(Instructions to follow) Between the line containing "For each line below, return its centre" and the line containing "normalized, by using" lies a run of lines; give that run again exactly, with both of those lines, and nothing else from the entries below.
────────
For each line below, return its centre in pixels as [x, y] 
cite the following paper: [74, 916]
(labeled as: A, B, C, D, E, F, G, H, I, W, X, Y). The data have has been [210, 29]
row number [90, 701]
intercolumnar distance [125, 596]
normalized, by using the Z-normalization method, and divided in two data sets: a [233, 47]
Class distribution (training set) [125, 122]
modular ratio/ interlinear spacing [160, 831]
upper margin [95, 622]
────────
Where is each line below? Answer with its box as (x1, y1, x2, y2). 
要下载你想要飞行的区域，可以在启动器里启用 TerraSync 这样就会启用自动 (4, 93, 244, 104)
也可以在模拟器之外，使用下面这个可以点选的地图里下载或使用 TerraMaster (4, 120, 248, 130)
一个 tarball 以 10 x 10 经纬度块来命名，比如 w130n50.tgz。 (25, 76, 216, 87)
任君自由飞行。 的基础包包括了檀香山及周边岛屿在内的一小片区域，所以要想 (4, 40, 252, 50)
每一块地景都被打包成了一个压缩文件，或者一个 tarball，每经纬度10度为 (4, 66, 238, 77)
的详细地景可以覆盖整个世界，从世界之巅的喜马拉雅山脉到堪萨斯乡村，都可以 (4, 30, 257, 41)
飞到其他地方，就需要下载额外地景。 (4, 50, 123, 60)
────────
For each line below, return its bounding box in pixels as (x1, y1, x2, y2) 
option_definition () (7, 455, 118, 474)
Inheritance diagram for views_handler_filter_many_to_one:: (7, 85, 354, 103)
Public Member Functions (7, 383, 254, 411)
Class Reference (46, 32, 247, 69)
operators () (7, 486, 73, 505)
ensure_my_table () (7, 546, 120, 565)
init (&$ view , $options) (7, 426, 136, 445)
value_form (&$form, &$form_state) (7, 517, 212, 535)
────────
(Answer box)
For each line below, return its centre in pixels as [x, y] 
cite the following paper: [74, 916]
(labeled as: A, B, C, D, E, F, G, H, I, W, X, Y). The data have has been [210, 29]
row number [90, 701]
intercolumnar distance [125, 596]
normalized, by using the Z-normalization method, and divided in two data sets: a [233, 47]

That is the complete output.